### What this task involves
Restate word for word the lines of the records below, starting at the line that contains "Technology distinguishes average" and ending at the line that contains "interactions better. When", with both of those lines included and nothing else.

Records excerpted from a collection:
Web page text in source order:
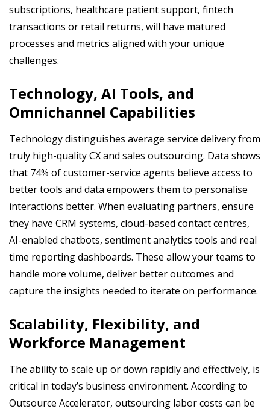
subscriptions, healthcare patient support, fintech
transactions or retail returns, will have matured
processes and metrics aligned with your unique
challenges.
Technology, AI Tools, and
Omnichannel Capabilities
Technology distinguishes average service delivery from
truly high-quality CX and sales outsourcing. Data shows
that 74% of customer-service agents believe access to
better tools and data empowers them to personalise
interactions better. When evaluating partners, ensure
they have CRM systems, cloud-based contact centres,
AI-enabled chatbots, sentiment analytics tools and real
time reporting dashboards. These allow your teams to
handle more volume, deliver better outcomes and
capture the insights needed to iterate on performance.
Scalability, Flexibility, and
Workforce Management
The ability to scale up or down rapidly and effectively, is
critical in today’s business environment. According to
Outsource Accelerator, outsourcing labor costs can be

### Response to this exercise
Technology distinguishes average service delivery from
truly high-quality CX and sales outsourcing. Data shows
that 74% of customer-service agents believe access to
better tools and data empowers them to personalise
interactions better. When evaluating partners, ensure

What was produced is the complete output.